2018年5月7日月曜日

高橋洋一 日本の解き方 物価目標2%は実現できる 黒田日銀の壁は消費再増税、財政出動で景気過熱が必要だ―【私の論評】次の総理はやはり安倍晋三氏しか考えられない(゚д゚)!


2期目に入った日銀の黒田東彦総裁

 日銀の黒田東彦(はるひこ)総裁体制は2期目がスタートした。今度こそ2%のインフレ目標(物価目標)達成はできるのか。2014年4月の消費税率8%への引き上げは悪影響をもたらしたが、19年10月に予定されている10%への再増税はその二の舞いにならないのか。

金融政策の基本は、インフレ率を設定した目標(現在は2%)に、失業率をこれ以上は下がらない水準のNAIRU(インフレを加速しない失業率。筆者は2%代半ばと推計)にコントロールするというものだ。
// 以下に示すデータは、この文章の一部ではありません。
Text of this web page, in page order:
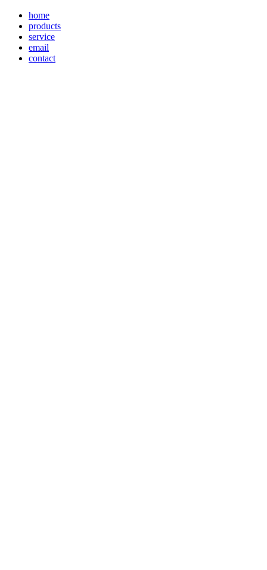
home
products
service
email
contact
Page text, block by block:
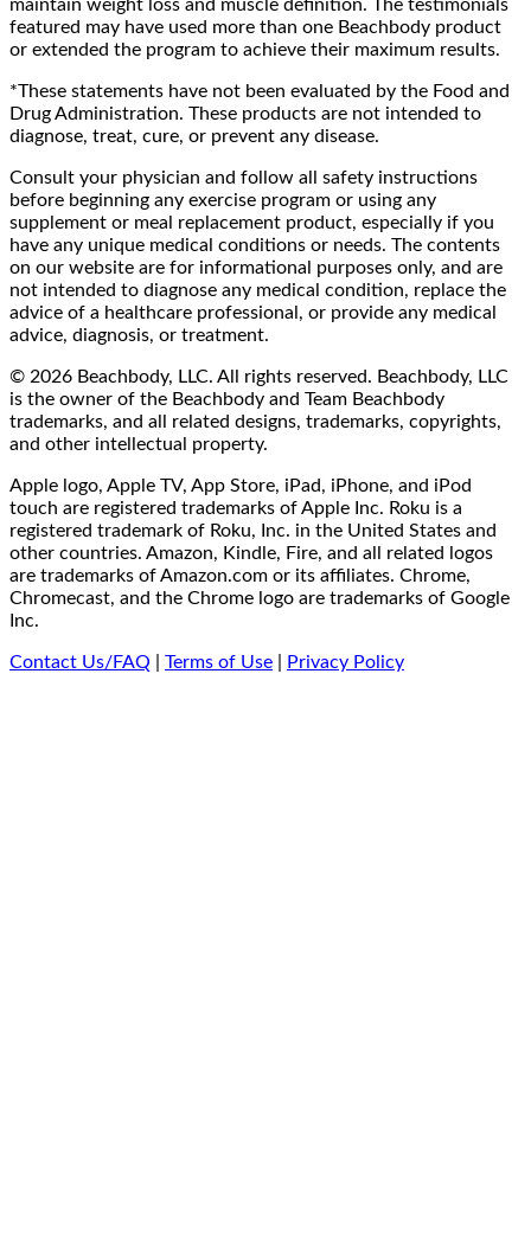
maintain weight loss and muscle definition. The testimonials
featured may have used more than one Beachbody product
or extended the program to achieve their maximum results.
*These statements have not been evaluated by the Food and
Drug Administration. These products are not intended to
diagnose, treat, cure, or prevent any disease.
Consult your physician and follow all safety instructions
before beginning any exercise program or using any
supplement or meal replacement product, especially if you
have any unique medical conditions or needs. The contents
on our website are for informational purposes only, and are
not intended to diagnose any medical condition, replace the
advice of a healthcare professional, or provide any medical
advice, diagnosis, or treatment.
© 2026 Beachbody, LLC. All rights reserved. Beachbody, LLC
is the owner of the Beachbody and Team Beachbody
trademarks, and all related designs, trademarks, copyrights,
and other intellectual property.
Apple logo, Apple TV, App Store, iPad, iPhone, and iPod
touch are registered trademarks of Apple Inc. Roku is a
registered trademark of Roku, Inc. in the United States and
other countries. Amazon, Kindle, Fire, and all related logos
are trademarks of Amazon.com or its affiliates. Chrome,
Chromecast, and the Chrome logo are trademarks of Google
Inc.
Contact Us/FAQ Terms of Use Privacy Policy
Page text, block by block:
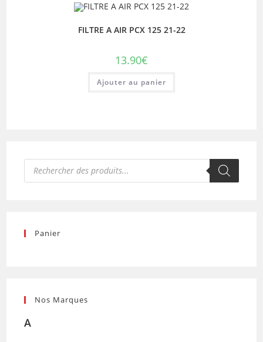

インフレ率について、消費者物価指数(総合)は黒田日銀スタート時の13年4月は▲0・7%だったが、18年2月には1・5%にまでなった。目標の2%まで2・7ポイント改善すべきところが直近では2・2ポイント。これは100点満点で80点と評価できる。

失業率についてみると、13年4月は4・1%だったが、18年2月には2・5%まで改善した。目標2・5%を達成できたので100点である。インフレ率と失業率を合わせてみれば90点といえる。これは、間違いなく及第点である。

もちろん、インフレ率については、生鮮食品を除く指数が1・0%、生鮮食品及びエネルギーを除く指数は0・5%にとどまっており、まだインフレは弱いと見ることもできる。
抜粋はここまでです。